If you want to learn how to get started managing and operating a Kubernetes cluster, this page and the linked topics introduce you to the foundational concepts and tasks. This page introduces you to a Kubernetes cluster and key concepts to understand and manage it. The content focuses primarily on the cluster itself rather than the software running within the cluster.
Get an overview of Kubernetes
If you have not already done so, start your understanding by reading through What is Kubernetes?, which introduces a number of basic concepts and terms.
Kubernetes is quite flexible, and a cluster can be run in a wide variety of places. You can interact with Kubernetes entirely on your own laptop or local development machine with it running within a virtual machine. Kubernetes can also run on virtual machines hosted either locally or in a cloud provider, and you can run a Kubernetes cluster on bare metal.

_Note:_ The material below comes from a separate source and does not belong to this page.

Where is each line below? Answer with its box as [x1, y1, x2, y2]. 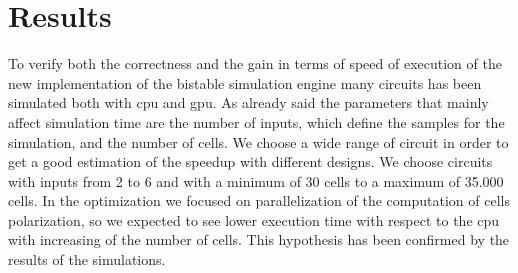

A cluster is made up of one or more Nodes; where a node is a physical or virtual machine. If there is more than one node in your cluster then the nodes are connected with a cluster network. Regardless of how many nodes, all Kubernetes clusters generally have the same components, which are described in Kubernetes Components.
Learn about Kubernetes basics
A good way to become familiar with how to manage and operate a Kubernetes cluster is by setting one up. One of the most compact ways to experiment with a cluster is Installing and using Minikube. Minikube is a command line tool for setting up and running a single-node cluster within a virtual machine on your local laptop or development computer. Minikube is even available through your browser at the Katacoda Kubernetes Playground. Katacoda provides a browser-based connection to a single-node cluster, using minikube behind the scenes, to support a number of tutorials to explore Kubernetes. You can also leverage the web-based Play with Kubernetes to the same ends - a temporary cluster to play with on the web.
You interact with Kubernetes either through a dashboard, an API, or using a command-line tool (such as
kubectl) that interacts with the Kubernetes API.
Be familiar with Organizing Cluster Access by using configuration files.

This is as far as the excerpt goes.